Whoever it was, it wasn’t Amber.
Lilith sprinted around the back of the building, running on her tiptoes. She stopped around the corner, her back to the wall, eyes half-closed, listening, listening . . .
Another scuff. Closer.
It couldn’t be any of the werewolves. Most of them preferred brute force over subtlety, and for all her cruelty, even Rae lacked the patience to play games.
There were no entrances on this side either. Lilith edged along the wall towards the front of the building, her heart pounding. It had been a mistake to come this way. Across from her was only open space, the waters of the lake dark and still in the twilight. Her only option was to sprint across the open square, where anyone would be able to see her. Unless . . .
She ducked and ran towards the lake, the dirt beneath her feet giving way to pebbles. Lilith crouched behind one of the market stalls, pressing against the table legs, praying she hadn’t been seen.
For a long moment everything was still. The wind ran cold fingertips across Lilith’s neck, the perspiration sticking to her skin. The sky above the town was a dying blaze of orange, but where Lilith stood it was already dark.
Then it came around the corner. The figure was tall, cloaked, its footsteps heavy. Not human: the shape was wrong, the gait too rounded. Its hood was pulled low, shrouding its features from sight. As it walked around the corner, its head swung from side to side, questing the air.
Lilith stared, for a moment couldn’t bring herself to move.
Then something sharp hit the back of Lilith’s neck.
She fought back a gasp, turned to see an ewte poking its head out of the water. “Quick!” it whispered, extending an arm. “This way!” It was a female ewte. The same one as earlier? It was hard to tell; they all looked the same.

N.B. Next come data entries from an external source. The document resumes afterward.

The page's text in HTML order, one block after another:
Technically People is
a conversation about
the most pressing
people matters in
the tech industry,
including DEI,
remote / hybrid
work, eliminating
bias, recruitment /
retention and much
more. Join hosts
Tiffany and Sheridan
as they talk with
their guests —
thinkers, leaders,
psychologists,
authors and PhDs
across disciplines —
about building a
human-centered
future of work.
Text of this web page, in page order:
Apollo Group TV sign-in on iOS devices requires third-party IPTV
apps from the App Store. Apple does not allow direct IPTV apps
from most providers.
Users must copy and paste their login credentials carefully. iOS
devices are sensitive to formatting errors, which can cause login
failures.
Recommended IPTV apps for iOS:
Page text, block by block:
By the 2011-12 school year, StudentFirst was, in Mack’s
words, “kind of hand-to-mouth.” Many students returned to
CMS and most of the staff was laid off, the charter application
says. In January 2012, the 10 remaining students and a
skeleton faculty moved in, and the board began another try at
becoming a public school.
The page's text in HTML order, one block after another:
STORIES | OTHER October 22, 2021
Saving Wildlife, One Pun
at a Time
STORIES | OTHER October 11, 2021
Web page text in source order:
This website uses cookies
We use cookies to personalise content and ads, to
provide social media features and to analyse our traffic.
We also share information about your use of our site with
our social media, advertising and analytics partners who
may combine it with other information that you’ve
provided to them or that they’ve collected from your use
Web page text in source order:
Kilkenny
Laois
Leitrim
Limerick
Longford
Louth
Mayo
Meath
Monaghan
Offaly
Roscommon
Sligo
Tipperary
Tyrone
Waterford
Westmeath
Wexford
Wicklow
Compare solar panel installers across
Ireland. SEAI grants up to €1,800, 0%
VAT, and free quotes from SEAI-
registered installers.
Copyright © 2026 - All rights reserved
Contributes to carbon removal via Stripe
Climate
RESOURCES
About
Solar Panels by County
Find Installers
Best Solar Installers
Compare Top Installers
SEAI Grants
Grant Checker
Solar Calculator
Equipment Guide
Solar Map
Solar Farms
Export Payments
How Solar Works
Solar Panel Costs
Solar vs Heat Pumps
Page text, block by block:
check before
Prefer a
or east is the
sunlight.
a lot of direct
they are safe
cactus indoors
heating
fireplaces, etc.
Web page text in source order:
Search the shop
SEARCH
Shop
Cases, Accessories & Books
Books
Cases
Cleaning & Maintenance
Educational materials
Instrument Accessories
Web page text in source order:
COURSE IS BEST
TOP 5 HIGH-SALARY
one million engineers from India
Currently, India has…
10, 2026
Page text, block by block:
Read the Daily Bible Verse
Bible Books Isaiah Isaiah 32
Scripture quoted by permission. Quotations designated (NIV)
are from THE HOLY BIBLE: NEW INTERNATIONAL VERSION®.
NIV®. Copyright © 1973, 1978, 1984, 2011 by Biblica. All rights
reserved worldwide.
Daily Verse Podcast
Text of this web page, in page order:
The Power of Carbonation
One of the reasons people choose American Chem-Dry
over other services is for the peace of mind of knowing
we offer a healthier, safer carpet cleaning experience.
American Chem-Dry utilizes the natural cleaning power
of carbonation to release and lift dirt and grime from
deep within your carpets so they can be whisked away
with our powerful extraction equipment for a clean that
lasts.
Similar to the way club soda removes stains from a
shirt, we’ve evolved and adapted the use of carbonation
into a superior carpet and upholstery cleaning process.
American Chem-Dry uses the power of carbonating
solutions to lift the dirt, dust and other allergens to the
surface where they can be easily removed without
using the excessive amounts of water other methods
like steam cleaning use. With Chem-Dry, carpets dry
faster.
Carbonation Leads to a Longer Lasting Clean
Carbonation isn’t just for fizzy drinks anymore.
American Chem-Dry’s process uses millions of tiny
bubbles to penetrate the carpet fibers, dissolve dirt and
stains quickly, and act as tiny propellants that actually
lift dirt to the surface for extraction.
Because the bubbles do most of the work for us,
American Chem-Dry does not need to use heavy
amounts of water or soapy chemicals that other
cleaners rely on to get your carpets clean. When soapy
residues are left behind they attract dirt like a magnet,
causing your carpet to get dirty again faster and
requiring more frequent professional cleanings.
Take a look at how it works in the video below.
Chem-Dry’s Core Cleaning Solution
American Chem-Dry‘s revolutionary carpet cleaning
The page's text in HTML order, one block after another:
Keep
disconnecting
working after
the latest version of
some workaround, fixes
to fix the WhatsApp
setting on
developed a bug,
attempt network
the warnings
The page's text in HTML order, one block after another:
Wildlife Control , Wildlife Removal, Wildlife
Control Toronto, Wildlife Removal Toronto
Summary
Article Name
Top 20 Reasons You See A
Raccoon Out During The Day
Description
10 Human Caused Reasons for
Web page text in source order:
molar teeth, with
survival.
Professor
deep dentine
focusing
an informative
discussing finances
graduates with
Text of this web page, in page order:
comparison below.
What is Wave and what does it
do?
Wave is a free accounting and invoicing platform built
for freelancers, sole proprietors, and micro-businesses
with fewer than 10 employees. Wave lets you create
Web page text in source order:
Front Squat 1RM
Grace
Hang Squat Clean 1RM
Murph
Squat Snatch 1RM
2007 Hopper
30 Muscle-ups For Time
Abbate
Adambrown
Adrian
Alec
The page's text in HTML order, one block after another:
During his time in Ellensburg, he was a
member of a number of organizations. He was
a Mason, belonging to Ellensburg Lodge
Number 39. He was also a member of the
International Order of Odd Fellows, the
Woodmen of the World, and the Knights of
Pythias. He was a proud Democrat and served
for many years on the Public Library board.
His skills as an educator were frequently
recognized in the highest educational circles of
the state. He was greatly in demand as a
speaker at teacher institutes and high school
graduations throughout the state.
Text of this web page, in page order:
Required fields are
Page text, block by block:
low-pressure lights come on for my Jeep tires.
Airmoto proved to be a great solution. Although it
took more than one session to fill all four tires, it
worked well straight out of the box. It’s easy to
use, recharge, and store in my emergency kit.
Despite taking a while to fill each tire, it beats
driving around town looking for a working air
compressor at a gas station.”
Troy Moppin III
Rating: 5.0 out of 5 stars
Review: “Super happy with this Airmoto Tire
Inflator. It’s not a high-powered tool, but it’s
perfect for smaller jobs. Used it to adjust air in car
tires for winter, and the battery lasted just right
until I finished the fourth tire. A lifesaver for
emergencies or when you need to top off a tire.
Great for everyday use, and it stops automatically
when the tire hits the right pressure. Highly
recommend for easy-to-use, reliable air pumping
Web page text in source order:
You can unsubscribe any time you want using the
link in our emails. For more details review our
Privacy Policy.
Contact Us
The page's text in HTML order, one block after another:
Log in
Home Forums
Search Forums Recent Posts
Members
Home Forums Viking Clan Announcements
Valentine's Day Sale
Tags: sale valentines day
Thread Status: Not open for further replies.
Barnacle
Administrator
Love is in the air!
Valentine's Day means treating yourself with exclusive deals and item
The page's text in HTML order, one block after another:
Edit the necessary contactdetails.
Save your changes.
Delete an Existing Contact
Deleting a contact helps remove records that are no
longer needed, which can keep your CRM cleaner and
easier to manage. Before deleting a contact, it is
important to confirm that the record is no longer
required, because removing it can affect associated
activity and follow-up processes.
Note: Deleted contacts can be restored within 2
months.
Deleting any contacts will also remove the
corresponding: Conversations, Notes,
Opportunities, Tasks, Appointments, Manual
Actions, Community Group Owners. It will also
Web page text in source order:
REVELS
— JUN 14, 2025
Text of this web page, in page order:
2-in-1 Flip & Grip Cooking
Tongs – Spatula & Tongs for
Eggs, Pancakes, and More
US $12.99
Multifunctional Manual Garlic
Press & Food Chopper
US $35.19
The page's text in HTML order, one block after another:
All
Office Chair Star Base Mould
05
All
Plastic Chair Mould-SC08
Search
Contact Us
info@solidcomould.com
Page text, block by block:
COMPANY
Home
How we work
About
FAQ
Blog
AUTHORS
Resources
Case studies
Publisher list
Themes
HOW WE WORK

Lilith darted to a stall at the shoreline’s edge. When she looked back, her heart stopped. The figure by the building was staring directly at her. It took a step towards her, then another.
“Hurry,” the ewte insisted, shrinking into the water. “It can’t follow.”
But neither could Lilith breathe underwater. What if the ewte wanted to drown her? She hesitated, the water lapping at the tips of her shoes. Perhaps she could outrun them both, find Silver or Amber—any of the werewolves. Then her wrist flared in pain and she staggered, clutching her arm. The Snake’s mark was burning an angry red.
“Now,” the ewte said.
The figure broke into a run.
Lilith didn’t give herself the time to think: she ran forward, took the ewte’s arm, and was dragged deep into the water.